> YOUR GOAL: Output all of the data exactly as it appears, but leave out any pictures it contains.

> MATERIAL SHOWN:
<<<<

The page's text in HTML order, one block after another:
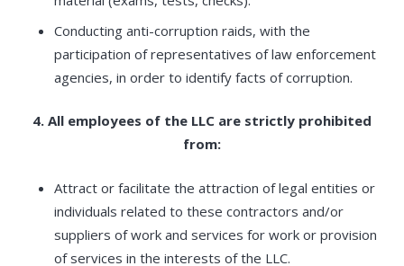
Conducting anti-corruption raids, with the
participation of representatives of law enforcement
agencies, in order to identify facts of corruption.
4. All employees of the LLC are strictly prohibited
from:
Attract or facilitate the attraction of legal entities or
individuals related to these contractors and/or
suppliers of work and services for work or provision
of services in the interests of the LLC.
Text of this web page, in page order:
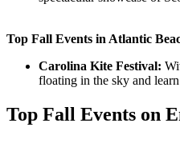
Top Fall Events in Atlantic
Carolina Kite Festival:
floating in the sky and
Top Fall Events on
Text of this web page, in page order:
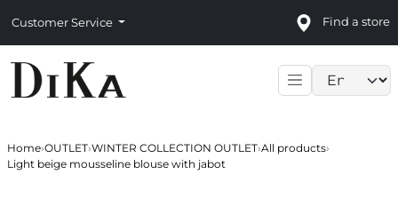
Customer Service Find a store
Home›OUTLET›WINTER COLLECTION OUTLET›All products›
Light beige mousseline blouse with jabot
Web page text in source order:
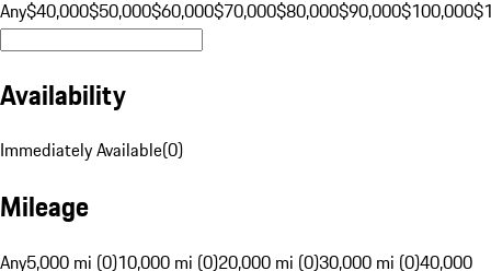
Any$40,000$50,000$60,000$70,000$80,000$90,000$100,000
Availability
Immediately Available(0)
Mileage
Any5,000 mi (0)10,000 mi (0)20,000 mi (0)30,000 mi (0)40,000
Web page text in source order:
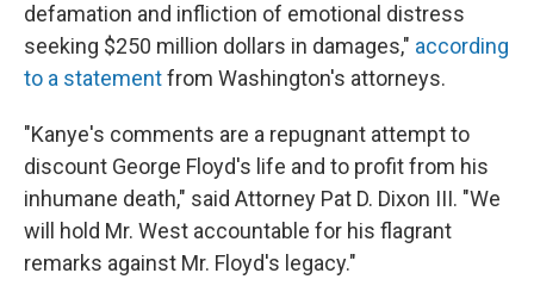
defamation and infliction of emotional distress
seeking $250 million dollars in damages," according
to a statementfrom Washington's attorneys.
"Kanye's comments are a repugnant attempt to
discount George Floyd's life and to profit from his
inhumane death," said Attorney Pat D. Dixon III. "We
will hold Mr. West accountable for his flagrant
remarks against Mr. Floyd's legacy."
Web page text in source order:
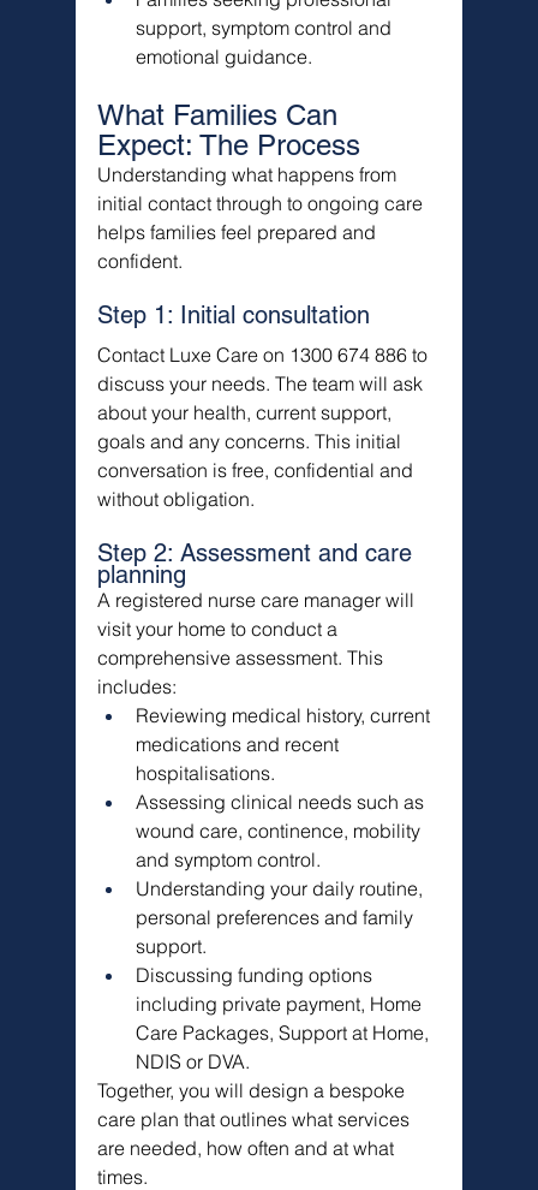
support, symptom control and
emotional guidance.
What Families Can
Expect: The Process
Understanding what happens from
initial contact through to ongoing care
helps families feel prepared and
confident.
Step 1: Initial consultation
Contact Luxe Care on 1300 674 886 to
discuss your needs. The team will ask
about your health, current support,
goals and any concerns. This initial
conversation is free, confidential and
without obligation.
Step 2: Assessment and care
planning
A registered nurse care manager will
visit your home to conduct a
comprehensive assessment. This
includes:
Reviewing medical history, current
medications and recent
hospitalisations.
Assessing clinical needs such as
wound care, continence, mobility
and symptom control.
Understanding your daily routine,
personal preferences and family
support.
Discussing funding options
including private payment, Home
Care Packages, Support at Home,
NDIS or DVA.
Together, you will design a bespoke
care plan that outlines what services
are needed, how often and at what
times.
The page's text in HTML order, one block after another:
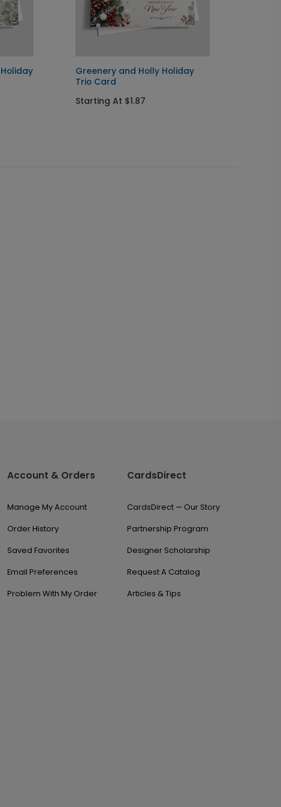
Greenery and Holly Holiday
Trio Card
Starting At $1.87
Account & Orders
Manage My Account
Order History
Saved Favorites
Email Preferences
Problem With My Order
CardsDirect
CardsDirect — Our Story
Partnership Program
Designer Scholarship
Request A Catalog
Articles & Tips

>>>>

> OUTPUT BELOW:
The page's text in HTML order, one block after another:
Conducting anti-corruption raids, with the
participation of representatives of law enforcement
agencies, in order to identify facts of corruption.
4. All employees of the LLC are strictly prohibited
from:
Attract or facilitate the attraction of legal entities or
individuals related to these contractors and/or
suppliers of work and services for work or provision
of services in the interests of the LLC.
Text of this web page, in page order:
Top Fall Events in Atlantic
Carolina Kite Festival:
floating in the sky and
Top Fall Events on
Text of this web page, in page order:
Customer Service Find a store
Home›OUTLET›WINTER COLLECTION OUTLET›All products›
Light beige mousseline blouse with jabot
Web page text in source order:
Any$40,000$50,000$60,000$70,000$80,000$90,000$100,000
Availability
Immediately Available(0)
Mileage
Any5,000 mi (0)10,000 mi (0)20,000 mi (0)30,000 mi (0)40,000
Web page text in source order:
defamation and infliction of emotional distress
seeking $250 million dollars in damages," according
to a statementfrom Washington's attorneys.
"Kanye's comments are a repugnant attempt to
discount George Floyd's life and to profit from his
inhumane death," said Attorney Pat D. Dixon III. "We
will hold Mr. West accountable for his flagrant
remarks against Mr. Floyd's legacy."
Web page text in source order:
support, symptom control and
emotional guidance.
What Families Can
Expect: The Process
Understanding what happens from
initial contact through to ongoing care
helps families feel prepared and
confident.
Step 1: Initial consultation
Contact Luxe Care on 1300 674 886 to
discuss your needs. The team will ask
about your health, current support,
goals and any concerns. This initial
conversation is free, confidential and
without obligation.
Step 2: Assessment and care
planning
A registered nurse care manager will
visit your home to conduct a
comprehensive assessment. This
includes:
Reviewing medical history, current
medications and recent
hospitalisations.
Assessing clinical needs such as
wound care, continence, mobility
and symptom control.
Understanding your daily routine,
personal preferences and family
support.
Discussing funding options
including private payment, Home
Care Packages, Support at Home,
NDIS or DVA.
Together, you will design a bespoke
care plan that outlines what services
are needed, how often and at what
times.
The page's text in HTML order, one block after another:
Greenery and Holly Holiday
Trio Card
Starting At $1.87
Account & Orders
Manage My Account
Order History
Saved Favorites
Email Preferences
Problem With My Order
CardsDirect
CardsDirect — Our Story
Partnership Program
Designer Scholarship
Request A Catalog
Articles & Tips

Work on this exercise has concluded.